As Europe slid into its first war of the 21st century, the Biden administration made a desperate play, hoping that China somehow would work with the West in dissuading Russia from invading Ukraine.
According to reports in The New York Times, for months the Biden administration plied the Chinese with U.S. intelligence indicating that Russia was planning on invading Ukraine, “and beseeched the Chinese to tell Russia not to invade, according to U.S. officials.”
Given past U.S. intelligence losses to China, one has to wonder what sources and methods were jeopardized by the Biden administration in its quixotic scheme to draw China away from Russia. After all, Beijing was not simply going to take Washington’s word that an invasion was imminent, it would desire significant evidence.
And this administration would likely be willing to provide it, as there is a pattern of Biden officials turning to Beijing for help. The approach on Ukraine echoes the call by Secretary of State Antony Blinken to Chinese Foreign Minister Wang Yi as Kabul was falling, imploring Wang to help with the Taliban and “guide” them during the American retreat from Afghanistan.
For the Biden administration, begging Beijing for help seems to have become a habit. It also ignores the growing array of ties between Beijing and Moscow that reflect cooperation at the top as well as increasing economic, diplomatic, and military ties.
Even before the Russian invasion, Sino-Russian ties had deepened steadily. China is now Russia’s largest trading partner, dominating both imports and exports. Total trade in 2021 reached some $146 billion, increasing by a third over 2020.
Notably, at the summit between Russian President Vladimir Putin and Chinese President Xi Jinping at the beginning of the 2022 Winter Olympics, the two sides agreed to grow their economic ties further, aiming to reach $250 billion by 2024.
Like the United States, China imports significant amounts of Russian oil. Russia is the second-largest source of foreign oil for China, after Saudi Arabia. Other Chinese imports from Russia include timber and, increasingly, food. Russia, meanwhile, has sought Chinese expertise to help build its 5G communications network.
China and Russia also clearly have become closer diplomatic partners. They have supported each other at the United Nations over Syria (a key Russian partner). Of China’s 17 vetoes, 10 have been on behalf of Syria’s Assad regime, at times even after Moscow already had cast its veto.
At U.N. conferences on space arms control, China and Russia perennially and jointly proposed agreements to “ban” certain types of anti-satellite weapons, while both countries test a variety of ASATs for themselves.
Most strikingly, Sino-Russian military coordination has advanced steadily. China conducted its first military exercises with Russia in 2005, when Chinese and Russian forces engaged in “Peace Mission 2005.” Since then, however, those exercises have become much more extensive.
About 3,000 Chinese troops and a reported 900 vehicles participated in the Russian Vostok 2018 exercises, signaling that Russia was neither politically nor militarily isolated.

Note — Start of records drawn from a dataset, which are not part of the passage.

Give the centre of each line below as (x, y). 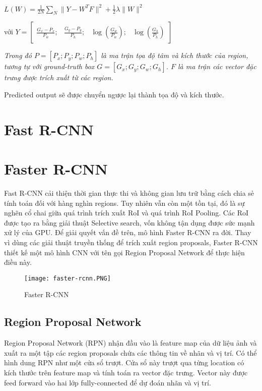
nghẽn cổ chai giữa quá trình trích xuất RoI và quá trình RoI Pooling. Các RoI (126, 213)
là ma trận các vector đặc (217, 66)
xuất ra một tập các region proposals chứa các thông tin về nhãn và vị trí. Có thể (130, 352)
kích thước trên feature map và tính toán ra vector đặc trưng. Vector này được (126, 372)
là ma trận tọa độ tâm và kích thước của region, (175, 55)
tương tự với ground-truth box (49, 66)
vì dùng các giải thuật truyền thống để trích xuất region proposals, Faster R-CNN (131, 242)
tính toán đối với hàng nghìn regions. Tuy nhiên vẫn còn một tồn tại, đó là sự (124, 203)
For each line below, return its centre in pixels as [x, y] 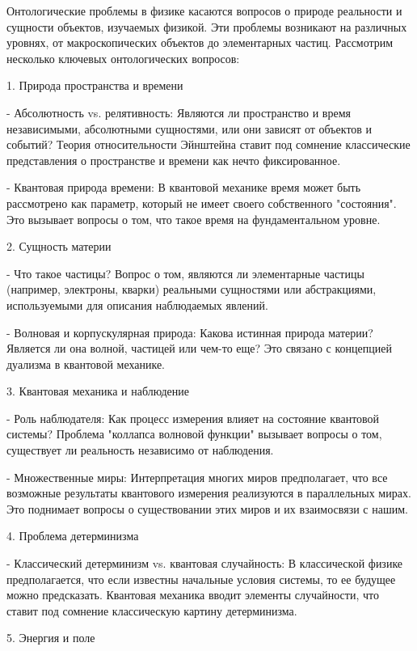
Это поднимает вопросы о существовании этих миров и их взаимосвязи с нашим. [207, 508]
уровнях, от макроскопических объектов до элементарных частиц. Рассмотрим [200, 42]
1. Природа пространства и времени [95, 85]
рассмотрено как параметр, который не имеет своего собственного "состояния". [202, 203]
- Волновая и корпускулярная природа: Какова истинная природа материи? [190, 332]
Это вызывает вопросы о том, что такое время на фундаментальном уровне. [194, 219]
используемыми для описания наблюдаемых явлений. [137, 304]
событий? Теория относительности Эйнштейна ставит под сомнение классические [208, 144]
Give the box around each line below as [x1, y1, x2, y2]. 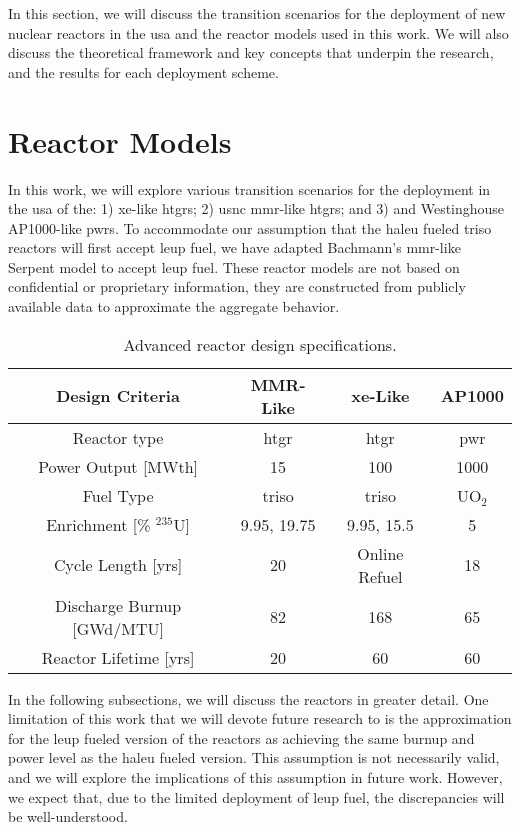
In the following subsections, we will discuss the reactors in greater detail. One [8, 688, 489, 709]
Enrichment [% [46, 512, 151, 536]
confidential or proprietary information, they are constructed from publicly [8, 276, 466, 297]
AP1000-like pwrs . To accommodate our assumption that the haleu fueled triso [8, 217, 492, 238]
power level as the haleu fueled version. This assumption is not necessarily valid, [8, 747, 500, 768]
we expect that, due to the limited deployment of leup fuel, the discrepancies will [8, 786, 505, 807]
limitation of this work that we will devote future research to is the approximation [8, 708, 512, 729]
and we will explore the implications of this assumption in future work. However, [8, 767, 503, 788]
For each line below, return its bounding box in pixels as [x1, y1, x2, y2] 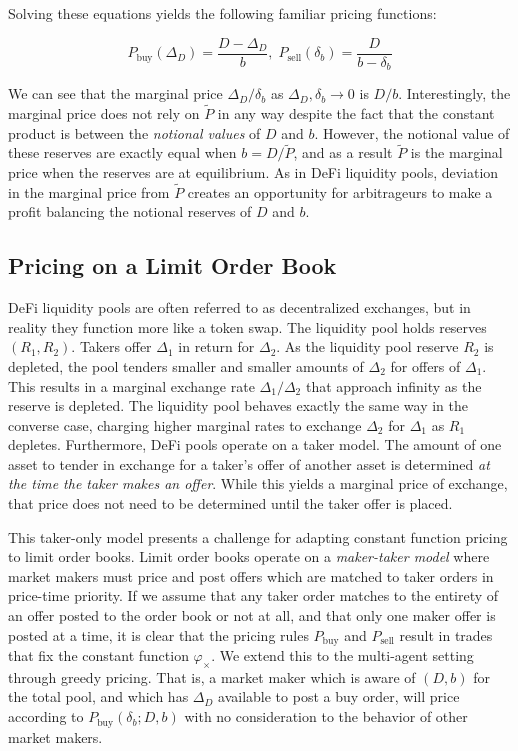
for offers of [390, 355, 461, 376]
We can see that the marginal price [8, 83, 223, 104]
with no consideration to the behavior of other [184, 706, 468, 727]
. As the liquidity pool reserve [276, 336, 459, 357]
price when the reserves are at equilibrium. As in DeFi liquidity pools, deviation [8, 161, 499, 182]
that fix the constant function [8, 645, 189, 666]
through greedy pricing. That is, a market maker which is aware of [8, 666, 416, 687]
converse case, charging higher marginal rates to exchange [8, 414, 362, 435]
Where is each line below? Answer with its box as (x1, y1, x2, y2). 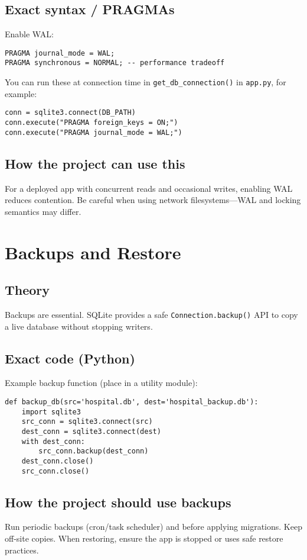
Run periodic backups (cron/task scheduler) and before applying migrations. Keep (5, 520, 302, 533)
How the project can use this (5, 154, 185, 172)
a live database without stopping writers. (5, 320, 153, 332)
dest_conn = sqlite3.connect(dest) (21, 427, 161, 436)
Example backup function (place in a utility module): (5, 376, 198, 389)
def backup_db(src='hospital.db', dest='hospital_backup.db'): (5, 397, 259, 406)
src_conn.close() (21, 466, 90, 475)
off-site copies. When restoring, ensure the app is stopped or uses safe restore (5, 532, 283, 544)
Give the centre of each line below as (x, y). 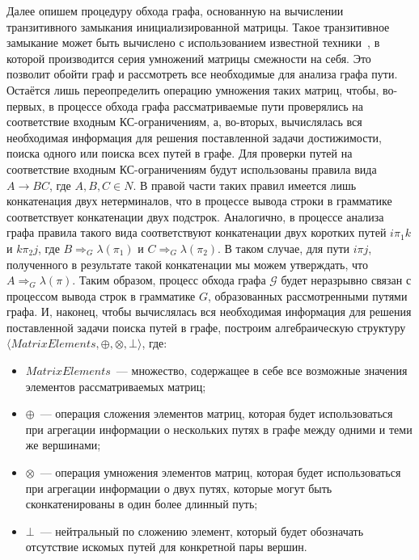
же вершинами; (63, 445)
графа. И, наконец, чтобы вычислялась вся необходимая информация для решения (209, 312)
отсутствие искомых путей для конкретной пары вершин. (166, 547)
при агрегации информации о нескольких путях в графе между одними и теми (219, 429)
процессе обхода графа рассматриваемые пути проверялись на (211, 105)
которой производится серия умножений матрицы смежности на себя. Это (189, 58)
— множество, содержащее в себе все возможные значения (262, 371)
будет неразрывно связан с (346, 280)
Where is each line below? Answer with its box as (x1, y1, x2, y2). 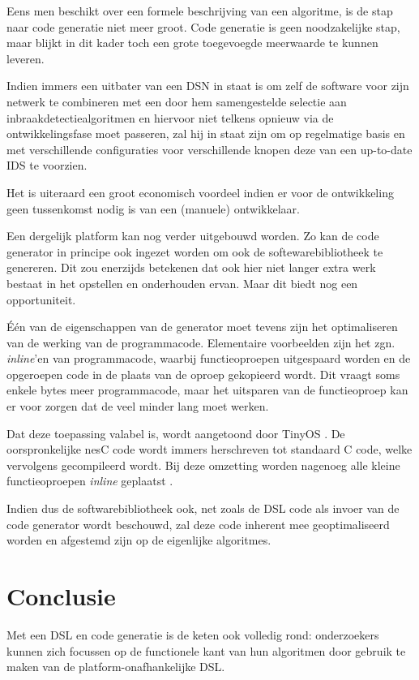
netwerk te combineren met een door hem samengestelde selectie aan (6, 93, 347, 110)
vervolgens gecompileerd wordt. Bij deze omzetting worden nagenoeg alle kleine (6, 456, 400, 473)
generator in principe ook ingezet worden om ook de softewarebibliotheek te (6, 243, 383, 260)
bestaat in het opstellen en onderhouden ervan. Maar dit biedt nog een (6, 274, 358, 291)
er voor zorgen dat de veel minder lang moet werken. (6, 398, 269, 415)
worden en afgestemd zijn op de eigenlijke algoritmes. (6, 532, 271, 549)
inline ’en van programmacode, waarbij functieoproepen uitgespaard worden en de (6, 350, 411, 367)
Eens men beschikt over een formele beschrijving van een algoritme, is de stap (6, 2, 393, 19)
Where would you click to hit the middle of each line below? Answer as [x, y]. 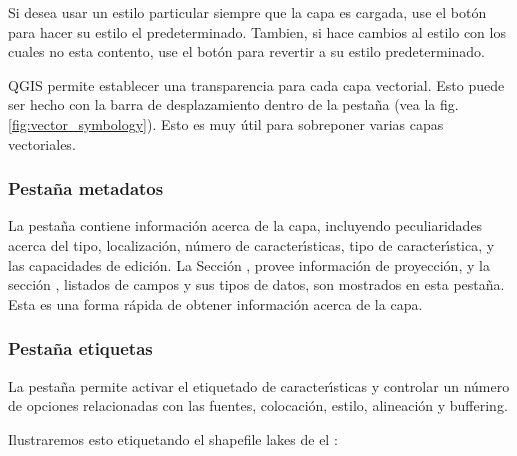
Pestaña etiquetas [80, 348]
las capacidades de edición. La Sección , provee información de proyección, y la [249, 264]
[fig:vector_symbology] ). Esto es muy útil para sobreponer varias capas [226, 123]
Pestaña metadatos [86, 188]
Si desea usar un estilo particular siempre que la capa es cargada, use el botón [247, 12]
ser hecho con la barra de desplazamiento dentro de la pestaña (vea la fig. [233, 104]
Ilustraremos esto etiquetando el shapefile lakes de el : [173, 438]
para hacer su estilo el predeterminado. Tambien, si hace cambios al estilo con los [257, 31]
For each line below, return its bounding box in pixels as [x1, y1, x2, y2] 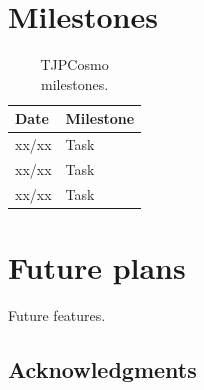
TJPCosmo [40, 54, 109, 75]
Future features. [8, 305, 106, 326]
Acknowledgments [8, 354, 197, 385]
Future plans [8, 247, 186, 288]
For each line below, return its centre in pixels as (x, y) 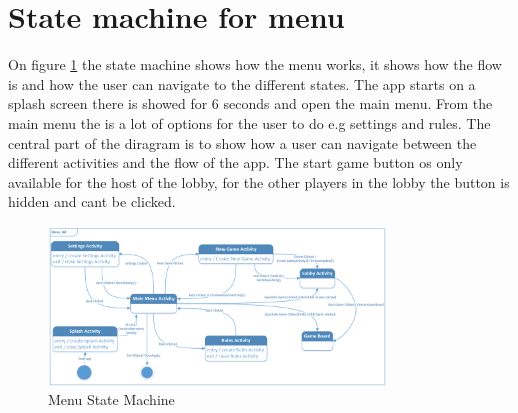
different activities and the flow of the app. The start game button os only (235, 162)
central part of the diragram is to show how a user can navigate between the (242, 142)
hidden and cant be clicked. (92, 201)
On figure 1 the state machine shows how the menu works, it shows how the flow (255, 64)
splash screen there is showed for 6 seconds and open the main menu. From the (250, 103)
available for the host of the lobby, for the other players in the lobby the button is (259, 181)
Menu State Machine (111, 399)
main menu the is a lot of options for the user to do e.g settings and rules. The (249, 122)
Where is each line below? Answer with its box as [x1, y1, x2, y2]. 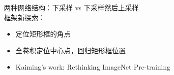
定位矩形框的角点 [15, 29, 71, 39]
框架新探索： [4, 12, 45, 22]
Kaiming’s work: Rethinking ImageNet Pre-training [15, 62, 171, 72]
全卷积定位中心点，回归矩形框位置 [15, 45, 126, 55]
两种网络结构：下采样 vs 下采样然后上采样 [4, 2, 139, 12]
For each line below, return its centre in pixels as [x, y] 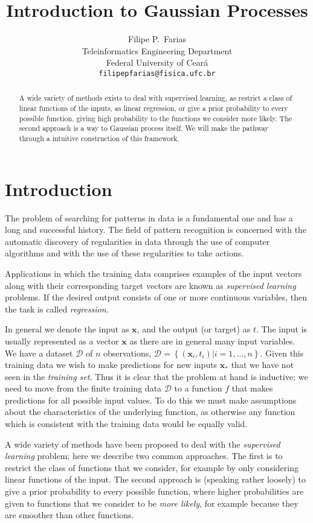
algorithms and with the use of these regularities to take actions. [124, 253]
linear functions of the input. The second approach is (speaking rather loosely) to [155, 479]
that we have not [263, 365]
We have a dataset [39, 353]
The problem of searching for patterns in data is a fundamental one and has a [149, 217]
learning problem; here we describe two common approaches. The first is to [144, 456]
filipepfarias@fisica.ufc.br [157, 73]
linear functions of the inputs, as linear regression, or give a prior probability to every [153, 108]
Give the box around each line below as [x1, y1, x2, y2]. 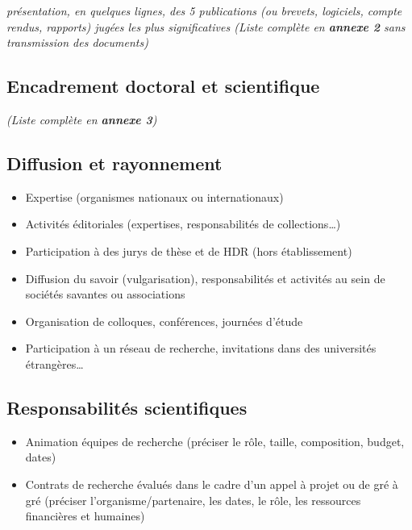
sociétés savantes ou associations [25, 286, 185, 303]
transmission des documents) [6, 34, 148, 51]
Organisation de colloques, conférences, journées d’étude [25, 312, 303, 329]
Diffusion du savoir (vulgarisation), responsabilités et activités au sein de [25, 269, 385, 286]
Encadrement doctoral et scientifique [6, 73, 320, 98]
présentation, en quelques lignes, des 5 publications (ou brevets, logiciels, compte [6, 2, 402, 19]
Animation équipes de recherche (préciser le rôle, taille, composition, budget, [25, 432, 405, 449]
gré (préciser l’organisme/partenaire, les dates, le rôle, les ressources [25, 491, 361, 508]

In 2021, “West-Joint-2021” saw very close Russian and Chinese cooperation, with Russian troops disembarking from Chinese armored personnel carriers.
To imagine that China would wish to support the United States against Russia, given these extensive ties,is to imagine a shared set of interests between Washington and Beijing that is belied by reality.
Perhaps the Biden administration agrees with its climate envoy, John Kerry, who believes that the Ukraine war is only a distraction from climate change, and thinks China sees it the same way.
Unfortunately, China’s behavior makes clear that it disagrees with Washington on both climate change and Ukraine. Indeed, even as Russia was finalizing preparations to invade Ukraine, Chinese and Russian negotiators were inking a deal for 100 million tons of Russian coal to help fuel China’s 38 new, coal-fired power plants.
None of this makes China and Russia formal allies. They have neither a bilateral nor multilateral commitment to come to the other’s defense. Nor is there any evidence of some kind of joint military planning structure analogous to NATO, despite the combined military exercises.
Moreover, given reported Russian difficulties advancing in Ukraine, the prospects of opportunistic Chinese moves against Taiwan now become more dubious. Ukraine’s resistance likely gives Beijing pause on how easily it could swallow Taiwan.
But American policy-makers should wake up and smell the pu-erh. At times, the United States has confronted more than one adversary, with little to no prospect of drawing off one or the other.
Between 1939 and 1941, the Soviet Union and Nazi Germany worked together to partition eastern Europe, with the USSR helping to fuel the German war machine. Between 1949 and 1960, the Soviet Union and the People’s Republic of China were tightly joined in facing the capitalist threat embodied by the United States.
Domestic, internal factors drove these authoritarian alliances apart more than foreign pressure did, much less importuning and begging.
Given the even greater economic and military ties that now link Moscow and Beijing, Washington needs to reprioritize strengthening the United States itself.
The Biden administration also must strengthen its alliances, friendships, and economic partnerships with the rest of the world, rather than chase after the unicorn dream of splitting Russia from China, or Putin from Xi.